Estonian computer scientist (born 1967)

Ahto Buldas (born 17 January 1967) is an Estonian computer scientist. He is the inventor of Keyless Signature Infrastructure, Co-Founder and Chief Scientist at Guardtime and Chair of the OpenKSI foundation.

==Life and education==
Buldas was born in Tallinn. After graduating from high school, he was conscripted in to the Soviet Army where he spent 2 years as an artillery officer in Siberia. After being discharged, he started studies in Tallinn University of Technology, where he defended his MSc degree in 1993 and his PhD in 1999. He currently lives in Tallinn with his wife and four children.

==Career==
Buldas was a leading contributor to the Estonian Digital Signature Act and ID-card from 1996 to 2002, currently the only national-level public-key infrastructure (PKI) which has achieved widespread adoption by a country's population for legally binding digital signatures. He published his first timestamping related research in 1998 and has published over 30 academic papers on the subject. His experience of implementing a national level PKI led him to invent Keyless Signature Infrastructure, a digital signature/timestamping system for electronic data that uses only hash-function based cryptography. By using hash-functions as the only cryptographic primitive the complexities of key management are eliminated and the system remains secure from quantum cryptographic attacks. His invention led to the founding of keyless signature technology company Guardtime in 2006.

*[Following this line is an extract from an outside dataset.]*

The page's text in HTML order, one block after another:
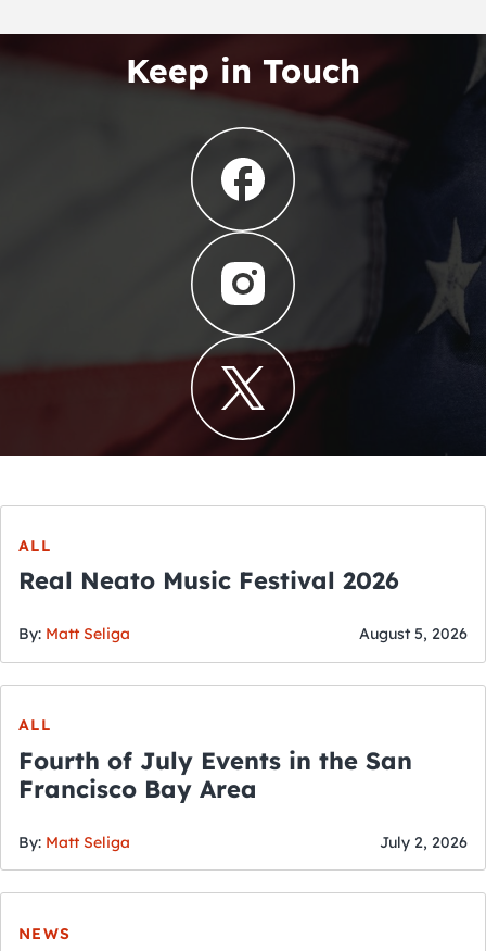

He is the Chair of Information Security at Tallinn University of Technology. Buldas has been a supervisor for 15 MSc dissertations and 4 PhD theses.

==Awards==
- 2002: Young Scientist Award by the Cultural Foundation of the President of Estonia.
- 2015: Order of the White Star, IV class.

==Academic work==
Buldas has published over 30 academic papers in the fields of cryptography, digital signatures, and linked timestamping. His research focuses on hash-function-based cryptographic systems that remain secure against quantum cryptographic attacks. He has made significant contributions to the theory of server-based signatures and the mathematical foundations of Keyless Signature Infrastructure.